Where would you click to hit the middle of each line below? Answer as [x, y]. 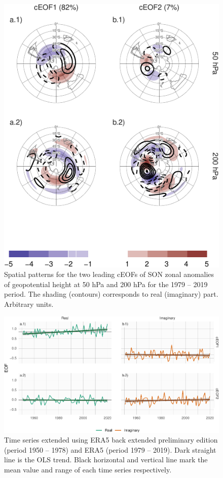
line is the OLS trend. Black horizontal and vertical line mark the [106, 460]
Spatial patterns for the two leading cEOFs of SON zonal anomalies [109, 274]
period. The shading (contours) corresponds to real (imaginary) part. [111, 294]
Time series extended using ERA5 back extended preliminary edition [111, 440]
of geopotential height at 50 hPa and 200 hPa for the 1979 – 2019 [106, 284]
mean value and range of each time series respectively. [88, 469]
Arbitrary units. [29, 304]
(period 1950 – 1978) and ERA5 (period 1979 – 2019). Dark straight [110, 449]
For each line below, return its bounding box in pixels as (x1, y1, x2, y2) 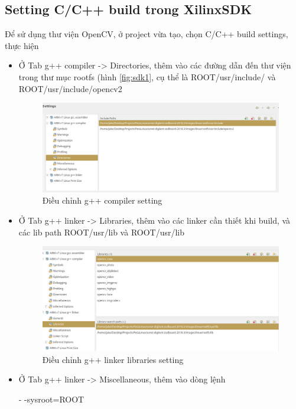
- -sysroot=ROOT (18, 392, 84, 405)
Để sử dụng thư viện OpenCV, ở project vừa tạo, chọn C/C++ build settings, (5, 28, 288, 40)
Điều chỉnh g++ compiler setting (42, 194, 162, 207)
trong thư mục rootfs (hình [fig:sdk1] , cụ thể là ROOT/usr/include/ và (18, 70, 276, 83)
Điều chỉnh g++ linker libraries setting (42, 353, 184, 365)
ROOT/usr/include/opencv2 (18, 82, 122, 94)
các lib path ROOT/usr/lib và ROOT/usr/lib (18, 225, 185, 238)
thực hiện (5, 39, 39, 51)
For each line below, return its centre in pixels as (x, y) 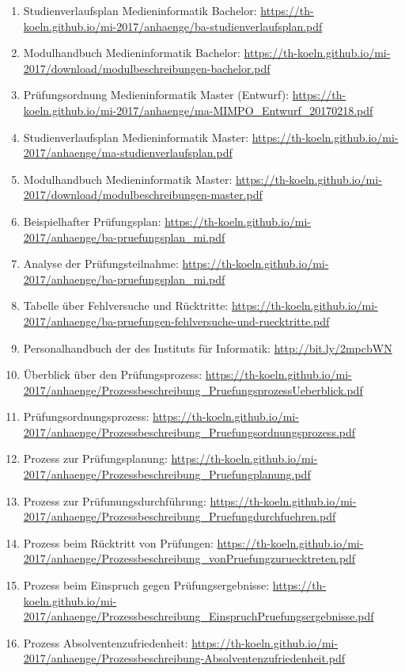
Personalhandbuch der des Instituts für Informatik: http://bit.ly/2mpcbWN (208, 347)
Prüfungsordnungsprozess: (86, 416)
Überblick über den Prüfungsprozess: (113, 374)
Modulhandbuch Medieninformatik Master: (128, 179)
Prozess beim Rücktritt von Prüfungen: (118, 542)
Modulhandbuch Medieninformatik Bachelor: (132, 53)
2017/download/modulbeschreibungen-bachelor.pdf (147, 68)
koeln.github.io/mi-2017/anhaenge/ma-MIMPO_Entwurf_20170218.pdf (198, 110)
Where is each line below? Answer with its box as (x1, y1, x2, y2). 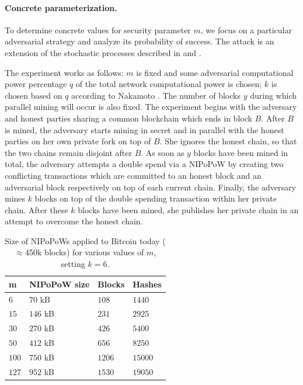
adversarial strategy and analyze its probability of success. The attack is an (5, 35, 274, 47)
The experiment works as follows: (5, 66, 124, 78)
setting (61, 258, 85, 270)
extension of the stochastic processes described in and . (5, 46, 201, 58)
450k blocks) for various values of (25, 246, 144, 258)
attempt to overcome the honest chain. (5, 215, 143, 227)
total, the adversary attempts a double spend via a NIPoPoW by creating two (5, 158, 284, 170)
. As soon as (141, 146, 184, 158)
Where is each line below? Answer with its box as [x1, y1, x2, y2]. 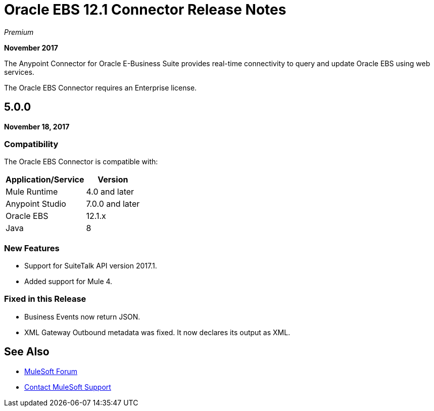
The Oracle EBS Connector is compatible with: [4, 157, 158, 166]
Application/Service [6, 174, 84, 185]
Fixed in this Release [4, 294, 86, 304]
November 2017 [4, 43, 58, 52]
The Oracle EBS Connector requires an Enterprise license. [4, 83, 197, 92]
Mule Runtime [6, 187, 58, 197]
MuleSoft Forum [24, 367, 77, 376]
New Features [4, 243, 60, 253]
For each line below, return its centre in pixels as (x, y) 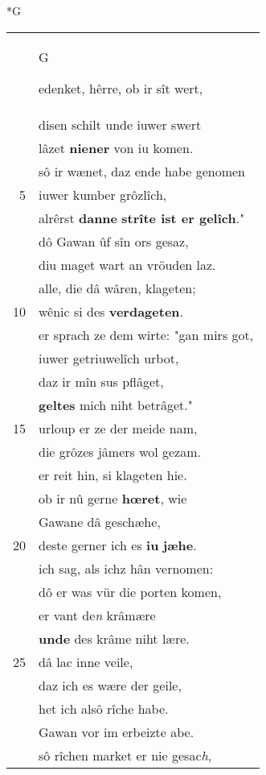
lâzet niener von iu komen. (116, 147)
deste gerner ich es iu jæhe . (118, 545)
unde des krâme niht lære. (114, 638)
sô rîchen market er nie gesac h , (125, 755)
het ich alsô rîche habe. (104, 708)
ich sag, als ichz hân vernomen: (126, 568)
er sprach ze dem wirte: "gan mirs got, (146, 334)
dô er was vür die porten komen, (130, 591)
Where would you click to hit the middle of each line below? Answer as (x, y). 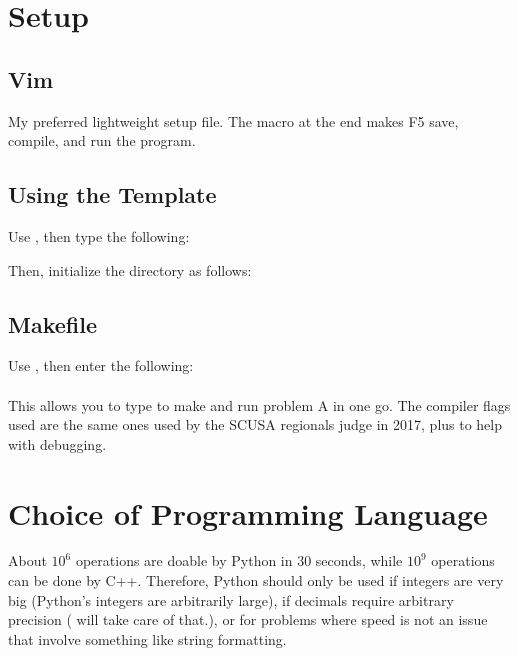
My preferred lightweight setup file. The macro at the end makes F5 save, (233, 120)
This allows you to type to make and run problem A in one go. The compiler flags (259, 404)
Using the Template (112, 194)
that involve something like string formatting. (147, 638)
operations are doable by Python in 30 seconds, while (239, 560)
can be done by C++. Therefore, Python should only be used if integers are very (256, 580)
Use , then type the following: (99, 235)
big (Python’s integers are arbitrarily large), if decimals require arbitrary (231, 599)
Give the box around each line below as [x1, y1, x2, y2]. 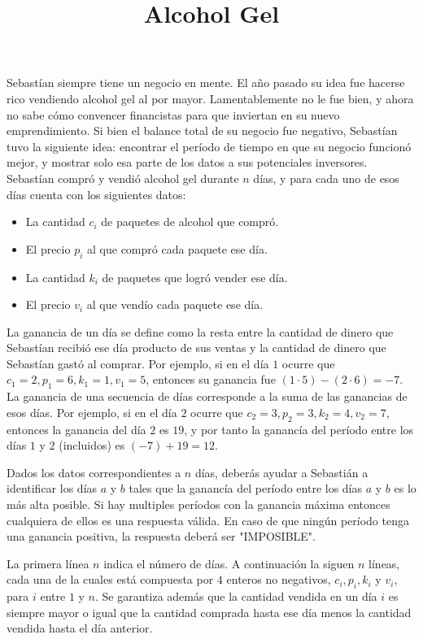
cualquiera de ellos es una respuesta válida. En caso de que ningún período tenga [7, 511, 409, 528]
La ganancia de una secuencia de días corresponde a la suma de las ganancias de [7, 388, 408, 405]
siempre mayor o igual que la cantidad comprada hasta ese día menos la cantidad [7, 603, 412, 620]
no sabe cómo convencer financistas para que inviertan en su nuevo [7, 106, 340, 123]
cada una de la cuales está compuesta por [7, 571, 214, 588]
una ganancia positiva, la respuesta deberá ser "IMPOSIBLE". [7, 528, 316, 545]
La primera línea [7, 554, 89, 572]
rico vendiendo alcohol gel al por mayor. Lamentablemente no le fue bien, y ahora [7, 89, 414, 106]
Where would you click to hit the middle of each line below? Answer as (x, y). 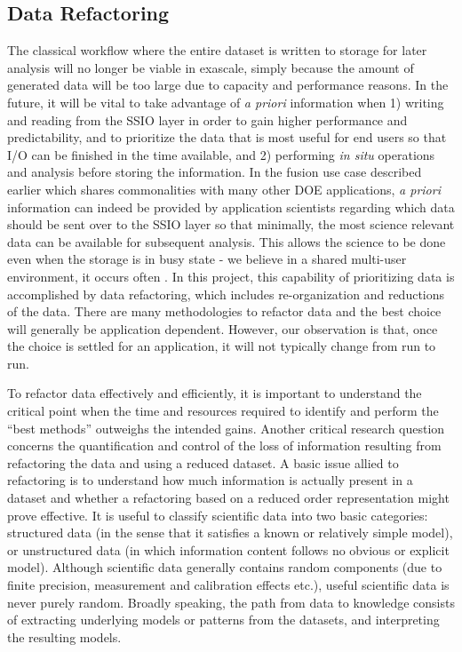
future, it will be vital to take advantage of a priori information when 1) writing (226, 102)
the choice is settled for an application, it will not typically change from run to (222, 346)
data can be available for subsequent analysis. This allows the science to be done (227, 241)
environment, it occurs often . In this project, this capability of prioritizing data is (231, 276)
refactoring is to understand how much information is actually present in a (210, 480)
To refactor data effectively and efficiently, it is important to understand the (215, 393)
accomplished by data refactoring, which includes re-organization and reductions (226, 294)
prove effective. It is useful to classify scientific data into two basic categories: (218, 515)

**WORK REQUEST**
Exactly the lines from the top of the entries through the line with "Time series extended", inclusive, must be given again, with every picture omitted.

**SOLUTION FOR THIS EXERCISE**
Where would you click to hit the middle of each line below? Answer as [x, y]. 
line is the OLS trend. Black horizontal and vertical line mark the [106, 460]
Spatial patterns for the two leading cEOFs of SON zonal anomalies [109, 274]
period. The shading (contours) corresponds to real (imaginary) part. [111, 294]
Time series extended using ERA5 back extended preliminary edition [111, 440]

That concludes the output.